If you’re looking for a more in-depth description, I’d suggest checking out this article by Arthur Juliani. Juliani uses Spongebob Squarepants as an analogy to describe GANs.
Due to GANs still being a relatively new breakthrough in Deep Learning, most of the use cases for them probably haven’t been invented. Some things GANs are currently used for include generating images of faces, converting sketches into full-scale pictures (edges2cats) and transforming a horse into a zebra.
Video: CycleGAN turning a horse into a Zebra using styling transfer at 60 fps.
The upcoming final project for the DLFND involves building a GAN to generate faces. I’m kind of scared and excited.
For now, I’m still getting my head around how exactly they work. I’ve got a couple of weeks left of the course before the final due date (Aug 3, 2017).
When I signed up to the DLFND I had barely any experience in Python or Machine Learning and hadn’t touched calculus since high school.
So I’ve been using a number of other resources to help me learn the skills required for Deep Learning.
For Python, I’ve been using a combination of Treehouse and the Learn Python the Hard Way textbook. As of writing, I’m nearly finished both of these, I’ve been practically learning the required Python skills as I go along.
To get some foundation knowledge in Machine Learning, I’ve been using the Machine Learning course by Andrew Ng on Coursera. It’s been one of the best courses I’ve ever taken. I completed the course last week (without an official certificate).
I still haven’t mastered using Git or GitHub but Treehouse was a great way to quickly up-skill myself on these two tools. I promise, my GitHub will be somewhat presentable within the next few weeks.
I’ve also been using Anki every other morning to help cement my knowledge of Python syntax.
I don’t know if this fits in with this post but I figured I might as well put it here because it’s where I’m devoting a portion of my time every week.
At the end of May, I was finally up to date with both the DLFND and Machine Learning course from Coursera I had started a few weeks prior. This gave me some time to start working on some of a side project I’d been planning for a while.
Using what I’d learned about AWS and cloud computing. I built a LEMP stack server on the free AWS micro-tier to host a website I’d been planning. It took me a fair bit of Googling around to find some solid guides but I managed to get it up and running with a WordPress front end. After a couple of days, I had a fully functional website up and running, only paying for the domain name.
My background is in fitness and nutrition, I plan on combining the skills I’m learning through these various courses with what I’ve learning in the past to bring value to the world.
My team and I have a goal to help the world move more. So we built a platform to connect fitness facilities and users around the world. Right now, it’s functional in our home city, Brisbane but we plan on expanding sometime in the future. It may never take off and I’m aware of that but that’s not the point.
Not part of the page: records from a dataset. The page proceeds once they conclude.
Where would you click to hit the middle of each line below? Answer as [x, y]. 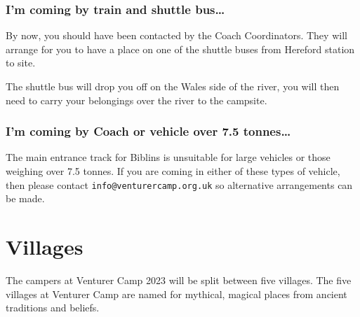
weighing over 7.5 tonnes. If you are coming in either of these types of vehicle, [173, 171]
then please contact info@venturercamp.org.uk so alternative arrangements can [179, 184]
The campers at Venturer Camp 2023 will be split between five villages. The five [179, 280]
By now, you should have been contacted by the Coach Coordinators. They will [176, 35]
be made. [25, 198]
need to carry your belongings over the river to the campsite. [136, 100]
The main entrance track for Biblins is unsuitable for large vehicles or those [168, 157]
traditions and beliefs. [53, 308]
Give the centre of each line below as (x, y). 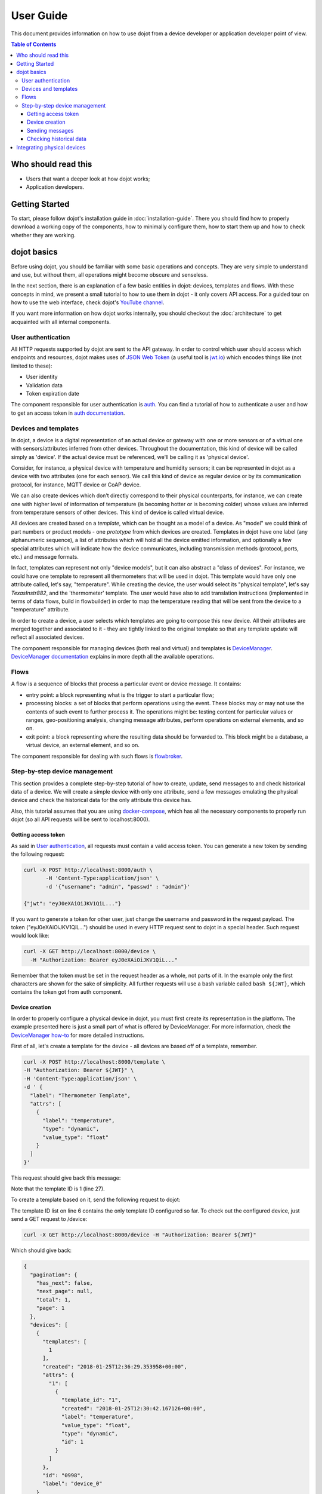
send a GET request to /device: (49, 1219)
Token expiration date (53, 393)
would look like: (30, 936)
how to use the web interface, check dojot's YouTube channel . (88, 302)
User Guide (39, 16)
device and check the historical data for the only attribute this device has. (101, 800)
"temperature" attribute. (40, 610)
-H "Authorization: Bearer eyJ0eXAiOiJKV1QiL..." (104, 960)
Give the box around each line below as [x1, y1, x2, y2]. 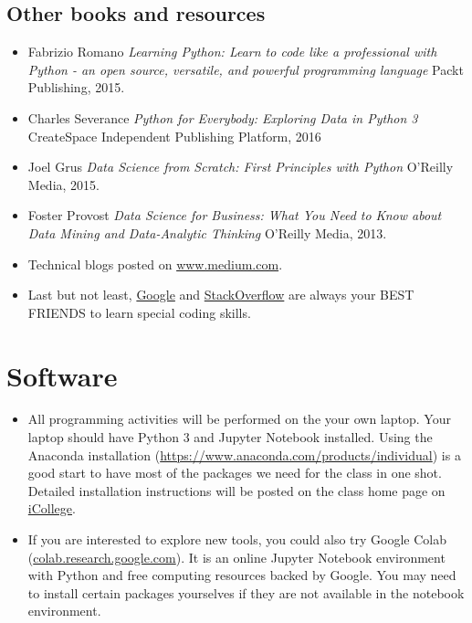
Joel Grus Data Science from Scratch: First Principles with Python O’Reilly [27, 157, 454, 176]
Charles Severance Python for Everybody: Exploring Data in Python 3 [27, 108, 418, 127]
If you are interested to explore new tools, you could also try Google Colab [27, 530, 446, 549]
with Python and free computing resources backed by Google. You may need [27, 565, 456, 585]
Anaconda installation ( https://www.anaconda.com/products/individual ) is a [27, 445, 461, 464]
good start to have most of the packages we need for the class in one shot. [27, 463, 442, 482]
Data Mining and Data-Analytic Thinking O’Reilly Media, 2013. [27, 223, 387, 242]
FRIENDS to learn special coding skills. [27, 302, 251, 322]
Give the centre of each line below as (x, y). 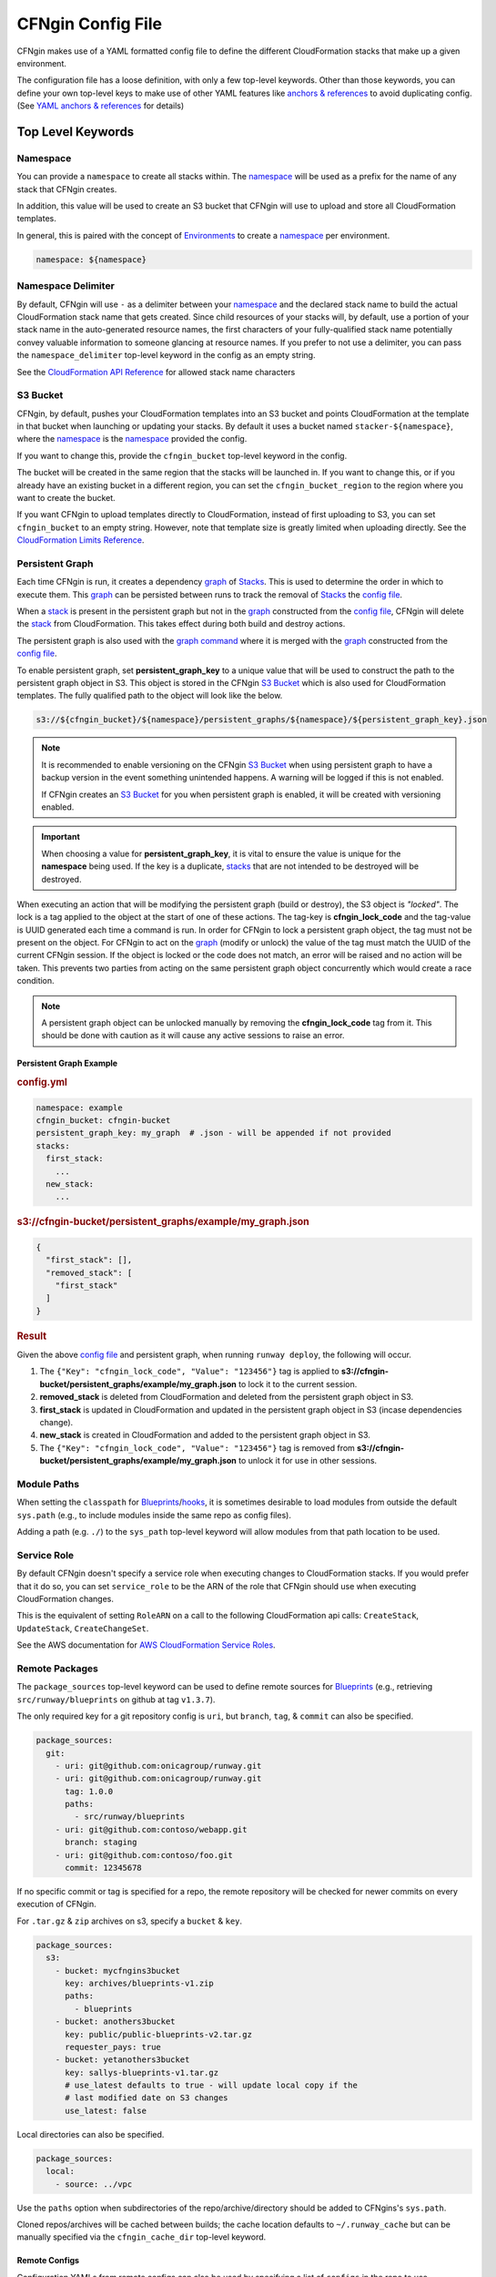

The journey is everything and I’d rather try than to have not tried at all.
You can check out our progress at useanygym.com.
I don’t yet know how any of the stuff I’ve been learning can be tied to this project as of yet but I’m sure I’ll figure something out. Plus, it’s always fun working on your own projects.
I still wouldn’t be able to code a whole Deep Learning Model if you asked me to but I’m slowly understanding the fundamental concepts as well as getting better at building networks from scratch.
I’ve still got a few weeks left of the Deep Learning Nanodegree so that’s my priority learning for now.
I’m going to keep learning Python using various online resources and practice by building some projects in the future (I’ll do my best to write about these).
The Trello board will be updated every couple of days with what I’m learning so be sure to check that out if you’re interested.
I’ll also be documenting the rest of my 100 Days of Code in my Medium Series as well as making a weekly VLOG about what I’ve been up to.
I’m excited for what’s next on my learning adventures. You can expect another post with more in-depth next steps after I’ve completed the DLFND.